LA GERMANIA PUNISCE MARADONA E VOLA IN SEMIFINALE

La Germania umilia l’Argentina di Maradona ed applica anche ai sudamericani la legge del quattro che gìà aveva riservato all’Inghilterra.

L'esultanza di Friedrich
Foto: Ansa.it

Finisce anche l’avventura dell’Argentina di Diego Maradona, umiliata a Cape Town dalla giovane Germania che sta sorprendendo partita dopo partita critici ed appassionati che alla vigilia dei Mondiali non la vedevano nel ruolo di protagonista.

L’assenza di Ballack, che poteva essere alla partenza di quest’avventura sudafricana un alibi, si è trasformata nella molla che ha permesso a Joachim Löw di impostare una squadra giovane e compatta con delle grandi individualità come Özil e Müller a innescare i terminali Klose e Podolski. Una esitazione con la Serbia nel girone e poi la gioiosa macchina da guerra tedesca si è messa in moto: quattro reti all’Inghilterra e quattro reti oggi contro l’Argentina.

La squadra di Maradona non ha potuto giocare la partita che aveva disegnato: uscita dagli spogliatoi senza gli occhi di tigre – forse un peccato di presunzione – è stata punita dopo 4′ da Müller (a proposito la squalifica che seguirà il cartellino giallo di oggi priva la semifinale di un protagonista) alla prima disattenzione difensiva e ha dovuto inseguire senza successo con il solito  evanescente Messi di questo Mondiale e con Higuaín e Tévez annullati dalla retroguardia tedesca.

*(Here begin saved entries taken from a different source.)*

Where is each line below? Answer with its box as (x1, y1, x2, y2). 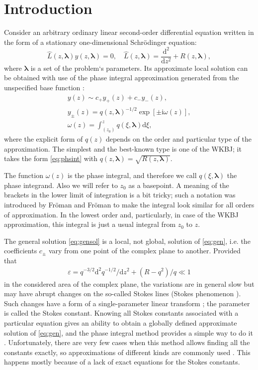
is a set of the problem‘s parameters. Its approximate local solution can (30, 62, 248, 73)
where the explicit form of (4, 134, 83, 144)
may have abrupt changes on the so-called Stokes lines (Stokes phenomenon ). (4, 288, 241, 299)
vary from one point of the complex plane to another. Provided (48, 245, 241, 256)
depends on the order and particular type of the (105, 134, 252, 144)
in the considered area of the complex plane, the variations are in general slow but (4, 278, 255, 289)
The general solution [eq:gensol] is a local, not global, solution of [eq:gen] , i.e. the (4, 235, 251, 246)
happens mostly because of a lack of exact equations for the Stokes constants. (4, 357, 240, 367)
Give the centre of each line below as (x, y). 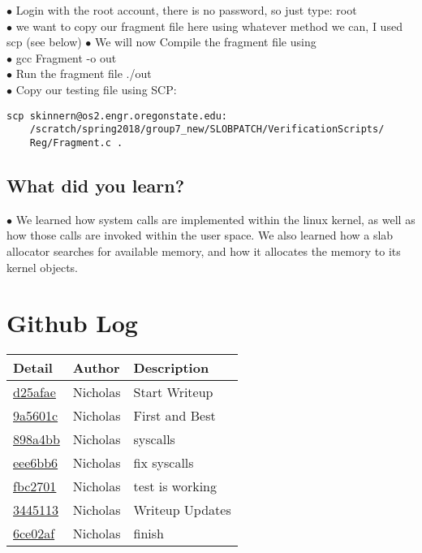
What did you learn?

Con il passare dei minuti le folate argentine continuavano ad infrangersi contro la diga di Löw mentre le ripartenze tedesche erano una spina nel fianco dell’Argentina; il secondo tempo, con Maradona che non cambia nulla fino a quando è troppo tardi, segue lo stesso copione fino alla rete del raddoppio di Klose (oggi alla centesima partita con la maglia della Nazionale) al 68′ che apre le porte alla pesante punizione. Segnano ancora Friedrich al 74′ e Klose al 89′ a chiudere un poker che lancia la Germania alla terza semifinale consecutiva mentre potrebbe chiudere l’era Maradona alla guida della Albiceleste. I futuri avversari sono avvisati: questa Germania fa tremendamente sul serio.

Sabato 3 luglio 2010
ARGENTINA – GERMANIA 0-4 (0-1)
Green Point, Città del Capo (RSA)

ARGENTINA: Romero, Otamendi (70′ Pastore), Demichelis, Burdisso, Heinze, M.Rodríguez, Mascherano (c), Di María (75′ Agüero), Higuaín, Messi, Tévez.
GERMANIA: Neuer, Lahm (c) Mertesacker, Friedrich, Boateng (72′ Jansen), Khedira (77′ Kroos), Schweinsteiger, Müller (84′ Trochowski), Özil, Podolski, Klose.

ARBITRO: Ravshan Ermatov (UZB)

GOL: 3′ Müller (GER), 68′ Klose (GER), 74′ Friedrich (GER), 89′ Klose (GER)

NOTE: ammoniti Mascherano, Otamendi (ARG), Müller (GER). Müller salta le semifinali in quanto già diffidato.